Segment Start: Data in this exercise

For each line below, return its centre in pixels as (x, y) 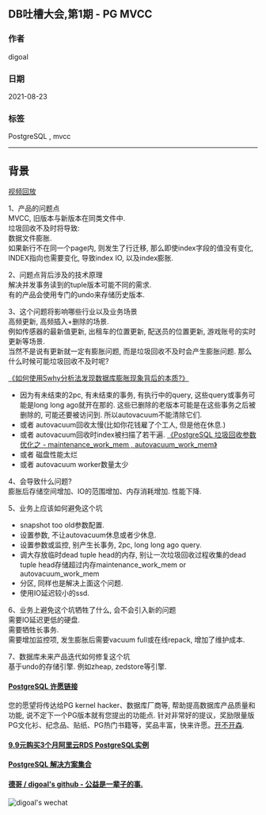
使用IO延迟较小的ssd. (54, 593)
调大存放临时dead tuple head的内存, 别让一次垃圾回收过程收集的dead (133, 555)
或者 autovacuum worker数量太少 (74, 465)
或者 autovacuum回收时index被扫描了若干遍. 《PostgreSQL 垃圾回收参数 (138, 435)
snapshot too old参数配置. (62, 525)
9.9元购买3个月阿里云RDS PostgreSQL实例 (78, 744)
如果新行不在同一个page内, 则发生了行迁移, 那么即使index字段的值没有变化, (131, 248)
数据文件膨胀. (30, 238)
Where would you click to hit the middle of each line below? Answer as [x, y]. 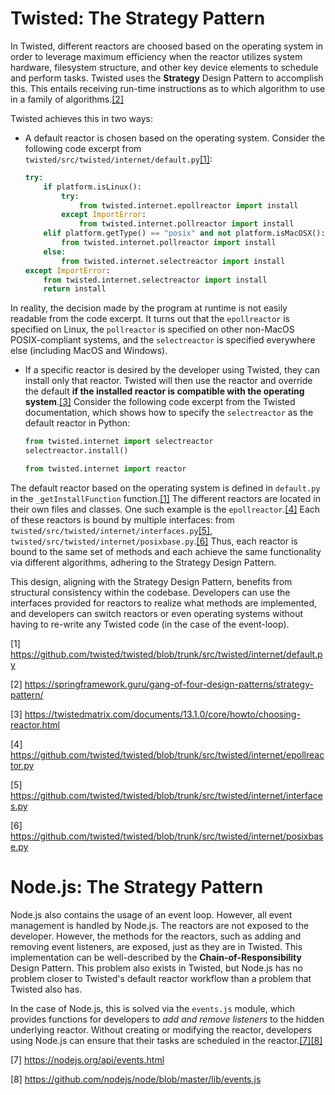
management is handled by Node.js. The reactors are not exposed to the [160, 925]
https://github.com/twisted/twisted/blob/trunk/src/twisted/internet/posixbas [167, 836]
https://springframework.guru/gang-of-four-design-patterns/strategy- [169, 684]
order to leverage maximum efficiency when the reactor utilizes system [156, 56]
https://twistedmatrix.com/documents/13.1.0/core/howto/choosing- [162, 714]
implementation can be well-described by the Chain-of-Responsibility [156, 957]
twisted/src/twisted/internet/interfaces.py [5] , [111, 530]
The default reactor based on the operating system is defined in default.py [165, 488]
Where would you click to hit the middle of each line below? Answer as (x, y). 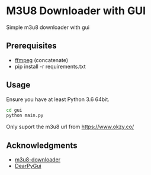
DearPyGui (28, 166)
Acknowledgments (42, 145)
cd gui (14, 110)
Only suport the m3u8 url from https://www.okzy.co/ (70, 127)
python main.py (25, 116)
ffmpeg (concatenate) (41, 60)
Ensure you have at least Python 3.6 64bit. (58, 99)
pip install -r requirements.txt (50, 66)
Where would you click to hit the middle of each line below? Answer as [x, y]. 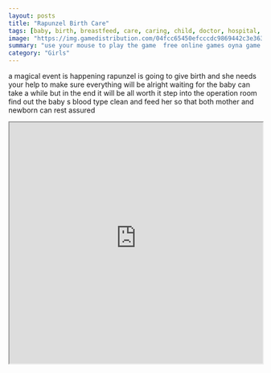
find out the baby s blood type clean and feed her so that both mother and [131, 102]
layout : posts [32, 16]
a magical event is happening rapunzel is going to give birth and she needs [133, 76]
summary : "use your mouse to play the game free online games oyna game [135, 46]
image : [19, 38]
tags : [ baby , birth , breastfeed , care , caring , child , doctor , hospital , [135, 31]
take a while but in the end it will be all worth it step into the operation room [133, 93]
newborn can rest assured [52, 110]
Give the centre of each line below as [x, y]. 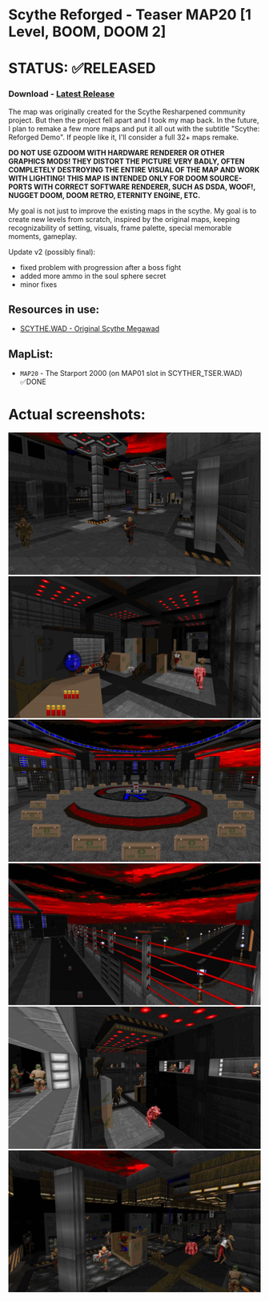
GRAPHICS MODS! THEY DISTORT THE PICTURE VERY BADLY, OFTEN [126, 161]
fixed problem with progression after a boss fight [100, 267]
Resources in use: [54, 310]
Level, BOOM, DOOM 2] [87, 32]
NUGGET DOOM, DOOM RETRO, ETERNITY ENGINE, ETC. [104, 195]
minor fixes [38, 284]
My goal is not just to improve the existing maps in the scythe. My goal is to [132, 211]
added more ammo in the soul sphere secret [93, 276]
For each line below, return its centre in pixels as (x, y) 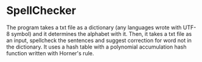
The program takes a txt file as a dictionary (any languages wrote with (94, 27)
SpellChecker (41, 11)
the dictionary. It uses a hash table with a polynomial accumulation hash (96, 47)
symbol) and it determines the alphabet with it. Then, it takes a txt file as (102, 33)
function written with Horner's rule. (50, 53)
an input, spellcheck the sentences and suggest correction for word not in (99, 40)
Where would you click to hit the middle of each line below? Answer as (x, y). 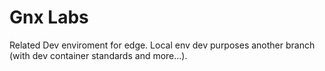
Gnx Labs (49, 17)
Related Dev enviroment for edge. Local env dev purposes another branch (162, 45)
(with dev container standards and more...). (98, 55)

Segment End: Data in this exercise

### Problem statement:
Show all lines in the entries above where the string "internet" appears.

### Solution:
https://github.com/twisted/twisted/blob/trunk/src/twisted/internet/posixbas [167, 836]
twisted/src/twisted/internet/interfaces.py [5] , [111, 530]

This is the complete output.